Bring Me The Horizon – That’s The Spirit

Bring Me The Horizon schaffte mit dem 2013er Album „Sempiternal“ den Schritt über die selbstgesetzten Grenzen des Metalcore hinaus. Sänger Oliver Sykes fing an zu singen anstatt die für die älteren Alben typischen „deathgrowls“ auszustoßen. Die Musik der Band gewann deutlich an Klasse hinzu. Trotzdem blieb offen, ob die Band wachsen und erwachsen würde. Auf das jetzt veröffentlichte „That’s The Spirit“ war ich deshalb sehr gespannt.

Die 2014 als Testballon veröffentlichte Single „Drown“ ging in eine neue Richtung, lies eine mehr durchgestylte Grundnote erkennen. In einem Interview sagte Oliver Sykes, der an den Songs des neuen Albums maßgeblich mitschrieb und inoffiziell auch als Produzent tätig war, dass gerade dieser Testballon gut ankam. Seiner Meinung nach sind Produzenten zwar grundsätzlich eine tolle Sache, aber manchmal scheint es, als würden sie zu sehr versuchen, die Bedeutung ihres Jobs zu unterstreichen. Inzwischen, so Sykes, weiß die Band aber im Prinzip selber, wie das alles funktioniert. Das war der Grund, warum sie That’s The Spirit selbst produziert hat.

Bevor sich die Band ins Studio begab, standen ab Januar drei Monate Songwriting.
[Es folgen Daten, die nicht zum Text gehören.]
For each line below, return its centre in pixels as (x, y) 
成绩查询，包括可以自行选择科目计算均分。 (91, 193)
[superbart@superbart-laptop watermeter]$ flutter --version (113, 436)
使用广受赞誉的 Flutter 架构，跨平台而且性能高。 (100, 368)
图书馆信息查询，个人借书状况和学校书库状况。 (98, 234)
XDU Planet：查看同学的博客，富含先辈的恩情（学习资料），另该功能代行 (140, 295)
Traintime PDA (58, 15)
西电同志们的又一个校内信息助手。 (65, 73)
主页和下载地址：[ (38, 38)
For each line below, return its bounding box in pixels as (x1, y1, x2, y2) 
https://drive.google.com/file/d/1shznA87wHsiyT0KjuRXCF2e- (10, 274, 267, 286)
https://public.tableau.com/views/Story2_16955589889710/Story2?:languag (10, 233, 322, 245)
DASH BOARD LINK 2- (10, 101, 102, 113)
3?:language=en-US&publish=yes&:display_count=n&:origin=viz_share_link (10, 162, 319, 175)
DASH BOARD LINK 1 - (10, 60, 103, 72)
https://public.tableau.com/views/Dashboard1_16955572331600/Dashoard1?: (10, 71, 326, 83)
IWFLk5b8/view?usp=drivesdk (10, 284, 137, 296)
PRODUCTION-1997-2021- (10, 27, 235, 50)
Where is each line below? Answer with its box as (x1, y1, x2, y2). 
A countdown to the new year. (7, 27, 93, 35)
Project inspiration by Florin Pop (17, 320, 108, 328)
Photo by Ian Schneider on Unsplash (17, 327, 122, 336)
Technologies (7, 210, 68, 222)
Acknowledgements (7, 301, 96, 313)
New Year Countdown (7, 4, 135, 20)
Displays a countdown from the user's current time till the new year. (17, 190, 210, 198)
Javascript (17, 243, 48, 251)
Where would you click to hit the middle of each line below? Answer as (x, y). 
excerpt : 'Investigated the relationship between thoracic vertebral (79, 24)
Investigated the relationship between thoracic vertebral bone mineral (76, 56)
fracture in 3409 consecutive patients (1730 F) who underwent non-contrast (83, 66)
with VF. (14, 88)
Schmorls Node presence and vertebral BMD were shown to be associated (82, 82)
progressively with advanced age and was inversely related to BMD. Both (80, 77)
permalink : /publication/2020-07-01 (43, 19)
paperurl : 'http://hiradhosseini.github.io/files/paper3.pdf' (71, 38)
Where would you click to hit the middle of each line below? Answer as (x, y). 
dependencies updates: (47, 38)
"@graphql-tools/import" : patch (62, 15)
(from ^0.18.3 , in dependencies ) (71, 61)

Jordan Fish beschreibt diese Zeit als „die intensivste Zeit unserer Kariere“. Das Studio, in dem That’s The Spirit entstand, fand die Band über Google: Die Suche nach „world’s most amazing studios“ führte sie ans Mittelmeer auf die Vulkaninsel Santorini und zu Costas, einem freundlichen älteren Herrn mit weißem Haar.

That’s The Spirit ist im weitesten Sinne ein Konzeptalbum. Es geht um die dunkleren Lebenslagen. Oliver nennt es „eine hohes Lied auf die Depression“ und wie man daraus Kraft zieht und zum Licht findet. Mit der Musik des neuen Albums eröffnet sich die Band ein weites musikalisches Feld. Streicher, Bläser, „klassische“ Elemente aus dem Metal und eine ganze Menge weiterer Einflüsse. Die sind im Album mal mehr, mal weniger deutlich erkennbar.

Die Band beruft sich auf Jane’s Addiction, Panic! At The Disco und Interpol, aber mir scheinen auch Linkin Park, 30 Seconds To Mars, Radiohead und andere mehr Pate gestanden zu haben. Thematisch bleibt die Band dem Metalcore treu, allerdings entfernt sie sich weit von ihren Wurzeln, wird irgendwie erwachsener, dadurch allerdings auch „mainstreamiger“ und stellenweise weicher. That’s The Spirit zeigt eine Band in der Mitte eines beeindruckenden Transformationsprozesses. Deutlich ist zu spüren, dass die Band neue Ufer und vielleicht auch ein neues musikalisches Zuhause sucht, aber sich noch nicht ganz sicher ist, wo das zu finden ist.

Die Musik windet sich teils um von anderen Bands bekannte Richtungen und Einflüsse, die Bring Me The Horizon versucht für sich eröffnen, auszuprobieren, teil versucht sie den Spagat zwischen „alt und bewährt“ und „mal was ganz Neues“. Das Album ist sehr vielseitig und mal aggressiv, mal fast anschmiegsam, nachdenklich. Der sehr elektro-lastige Opener Doomed, das atmosphärische Follow You und das gut rocklastige Throne geben einen guten Eindruck über die Spannbreiter des Albums, wobe das Album im Detail weit vielseitiger ist, als diese drei Songs erahnen lassen. Es ist spannend zu beobachten, wie die Band versucht, sich selbst zu finden und den Weg von jugendlichen Rebellen hin zu erwachsenen Rockmusikern geht und That’s The Spirit wird vielleicht irgendwann zurückblickend als „das Umbruchalbum“ der Band gelten.